The time derivative, convective, diffusion, production, destruction, and source terms are included in the components of the transport equation (Equation (1)). The variable $\tilde{\nu }$ represents a working variable, and the turbulent eddy viscosity, denoted as v_t, is the product of $\tilde{\nu }$ and a near-wall function f_v1, expressed as v_t = f_v1$\tilde{\nu }$. The specifics of the function definitions and closure coefficients are outlined in the original paper [30].

Generally, difficulties associated with standard LES models, especially in near-wall regions, have led to the development of hybrid models aiming to integrate both RANS and LES methodologies within a unified solution strategy. One such example is the Detached-Eddy Simulation (DES) approach introduced in [31]. This model seeks to handle near-wall regions akin to the RANS model while treating the remaining flow in an LES-like fashion. The original formulation involved replacing the distance function ‘d’ in the Spalart–Allmaras (S–A) model with a transformed distance function $\widetilde{d }=\min (d,{\complement }_{DES}{∆}_{max}$), where ‘C’ is a constant and ‘${∆}_{max}$’ signifies the largest dimension of the grid cell under consideration. Although this adjustment to the S–A model is relatively simple, it significantly alters the model’s interpretation. The revised distance function produces a model that behaves as a RANS model in proximity to walls and in a Smagorinsky-like manner away from walls. This is typically justified by influences asserting that the scale dependence of the model becomes local rather than global, a claim supported by dimensional analyses. When the LES component is engaged in the boundary layer, the Detached-Eddy Simulation (DES) model may show inaccurate behavior in thick boundary layers and shallow separation regions. The DES model was implemented using the Spalart–Allmaras turbulence model. The grid was refined near the walls to ensure adequate resolution of the boundary layer, with y-plus values maintained below 1.0. The DES approach effectively transitioned from the RANS model near the walls to LESs in the separated flow regions, allowing for the accurate capturing of large-scale eddies. A second-order upwind scheme was used for convective terms, while a second-order central differencing scheme was applied for diffusive terms to minimize numerical dissipation. When faced with such scenarios, it becomes necessary to increase the precision of the grid at the boundary layer to effectively handle Reynolds stresses [20,32,33]. In turn, it becomes difficult to replace the modeled Reynolds stresses with inadequately resolved Reynolds stresses. This occurrence is known as a modeled stress depletion MSD. In conclusion, reducing stresses helps to decrease skin friction and may result in fragmentation caused by grid restrictions [34,35].

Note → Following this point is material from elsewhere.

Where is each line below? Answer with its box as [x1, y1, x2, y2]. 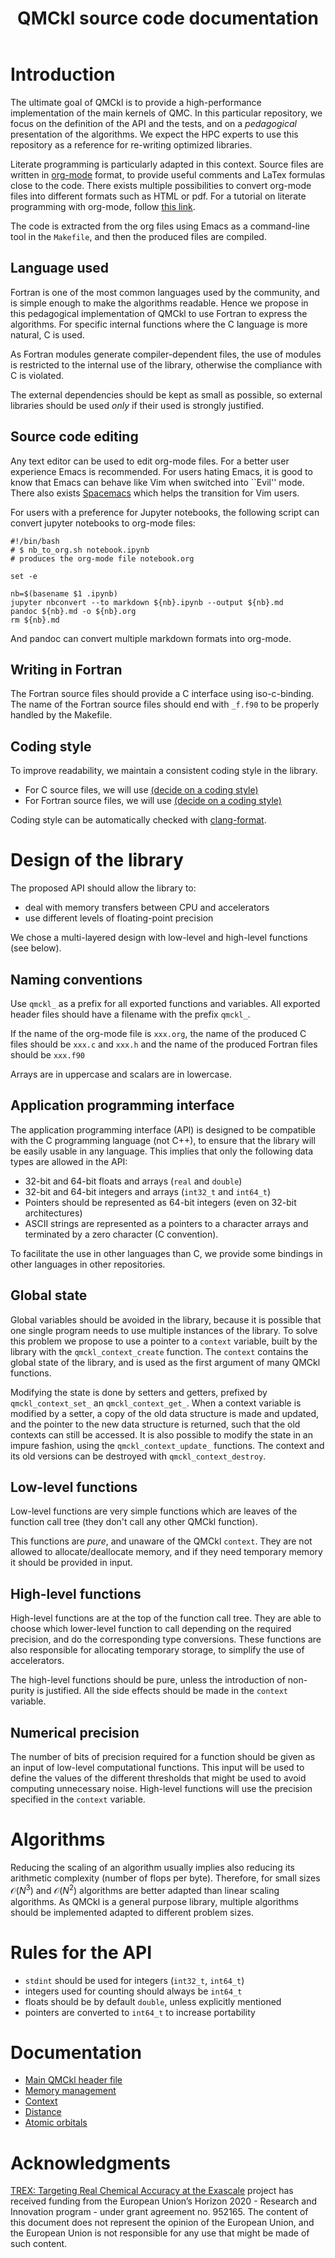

The introduction of unsteady simulated turbulence at the inlet was based on the assumption of homogeneity and isotropy in the turbulent flow. These assumptions, while standard, may introduce certain limitations, particularly in capturing localized flow phenomena. The Spalart–Allmaras DES turbulence model was selected for its ability to accurately simulate separated flows, but it may underpredict the energy in certain turbulent structures. This limitation is acknowledged, and future studies may consider alternative models or refined meshing strategies to address these potential inaccuracies.

2.1. Fluid–Solid Load Transfer

The real-time calculation of a high-rise building’s vibration requires access to the time history of forces that are transmitted to its node elements. Specifically, in this context, wind loads are the external forces that apply flow pressure and shear stresses to the building surfaces. It is essential to accurately transfer these loads from the fluid to the structure [36]. The discretization of the wind flow domain and solid body is distinct due to their unique resolution requirements. The load transfer schemes must demonstrate both numerical accuracy and physical conservatism. The FSI approach in ANSYS 2024 R1 system coupling should transmit the total loads seamlessly from the fluid to the solid, as shown in the flow chart in Figure 2 [37,38].

However, when creating a joint refinement surface, particularly in three-dimensional scenarios, a significant challenge with this scheme was identified. The present study utilized a cautious quadrature-project approach to tackle this problem. This method is simple to incorporate into 3-D simulations and has a relatively minor computational error. Let t_s(x) and t_f(x) represent the traction fields, encompassing pressure and tangential stresses, on the interface boundary Γ between the solid and fluid surfaces. These fields can be estimated by summing up the values multiplied by the corresponding functions [39].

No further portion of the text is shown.